# Lawn Equipment



## GAbuckhunter88 (Dec 2, 2014)

I am about to purchase a house and will need to pickup a lawn mower and weed-eater.  Having worked landscaping all through college I am no stranger to all of the equipment,  however I cant afford to go buy the commercial equipment i would want. What would be the best options to look at for a residential application?


----------



## sinclair1 (Dec 2, 2014)

GAbuckhunter88 said:


> I am about to purchase a house and will need to pickup a lawn mower and weed-eater.  Having worked landscaping all through college I am no stranger to all of the equipment,  however I cant afford to go buy the commercial equipment i would want. What would be the best options to look at for a residential application?


Depends on the size of yard. Sometimes commercial is a better deal on a large yard that would wear out a residential mower in two seasons. 
I have a small yard and use a husquvarna tractor, honda push mower and echo weed eater and blower. They all do a good job without fail.

My echo equipment is 8 years old and running strong. If you skimp too far on cheap ryobi type stuff it will cost you in the long run.


----------



## Wild Turkey (Dec 2, 2014)

pm sent from winston ga


----------



## GAbuckhunter88 (Dec 2, 2014)

sinclair1 said:


> Depends on the size of yard. Sometimes commercial is a better deal on a large yard that would wear out a residential mower in two seasons.
> I have a small yard and use a husquvarna tractor, honda push mower and echo weed eater and blower. They all do a good job without fail.
> 
> My echo equipment is 8 years old and running strong. If you skimp too far on cheap ryobi type stuff it will cost you in the long run.



Lot is about half acre. I dont plan on going the cheap route because I know the pain that causes. 

Have been looking into a Honda Mower as that is all I used working landscaping.


----------



## oops1 (Dec 2, 2014)

I'd try to find used commercial. That's what I did after buying a new mower every other year.


----------



## Wild Turkey (Dec 2, 2014)

We have  Hondas from HD that have been run commercially for 5 years on a daily basis. Nothing but blades so far.


----------



## rjcruiser (Dec 3, 2014)

X2 on buying used commercial. I'd try and find an older 36" walk behind. I've seen older belt drives for sub $500. About 5 years ago,  I bought an old Yazoo Keyes 36" for $250. Had the 12.5hp kawasaki on it. Bullet proof. 

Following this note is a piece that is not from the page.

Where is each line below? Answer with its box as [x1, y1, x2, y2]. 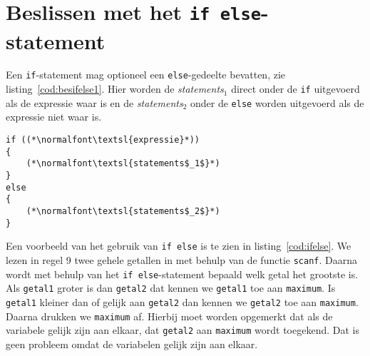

At that size of lot, a standard 22" walk behind is going to take you around 45 mins or a little longer. 36 walk behind will cut that time to 15-20 mins. Huge difference imo. 

I'll second echo weedeater.  Then get the shindaiawa speed feed trimmer head.  Worth the $25. 

Ive had kawasaki blowers and shindy blowers. Currently have a big shindy...love it. 

Don't have an edger....I just flip my string trimmer over and use it.


----------



## rjcruiser (Dec 3, 2014)

I'll add...right now is the time to buy used equipment.


----------



## TrueBlueEagle (Dec 4, 2014)

I'll second the echo weedeater and leaf blower. 

For the mower, I've had good luck with my ariens 54" riding from HD. A little big for a 1/2 acre....If I was going push mower, hard to beat a honda for that kinda job, IMHO.


----------



## crackerdave (Dec 5, 2014)

I got a Bad Boy zero turn from Tractor Supply.It's very well-built and easy to get parts for.
I like my Echo chain saw and string trimmer.Echo saw has a five year warranty,Stihl only has two.


----------



## rayjay (Dec 6, 2014)

1/2 acre lot or 1/2 acre of grass ???  1/2 acre lot probably only has 1/4 acre or less of grass to cut. A decent used Honda push mower is a good bet. The main problem with OPE is letting them sit all winter and expecting them to run next spring. The best bet is too run the machine at least once a month.  Plant fescue and winter rye every fall and you will be mowing even in January so this solves the sitting up issue !

Now if you want to go top shelf I do have a $7000 [ when new ] JD garden tractor for sale !  Power steering, hydraulic deck lift, etc.


----------



## mattech (Dec 6, 2014)

Go to an commercial type store and buy their homeowner version equipment. Better equipment than the big box homeowner stuff. Although I have an echo trimmer I bought new at home depot 9 years ago. Still runs like a champ. Nothing but a couple spark plugs.


----------



## GA native (Feb 10, 2015)

I have a Sears mower that  I bought for $200 15 years ago. Not a bell or whistle on it. Starts on the third pull. Cuts great.

A $100 Poulan weedeater from the Walmart lasted me about 13 years with minimal problems. I replaced it with an Echo SRM for $200.

I've had my Homelite blower for about ten years, and it has sucked from day one. And time hasn't helped it much... Looking to replace it with an Echo soon.

The biggest thing is regular maintenance. Keep the air filter clean, the blade sharp, and the oil fresh. And you will get a lot of use out of cheap equipment.


----------



## Hooked On Quack (Feb 10, 2015)

Hire a yard crew and save yourself headaches and lots of time.

Best move I made 7 yrs ago, sold all my yard equipment hired a excellent/dependable yard crew, never looked back.


----------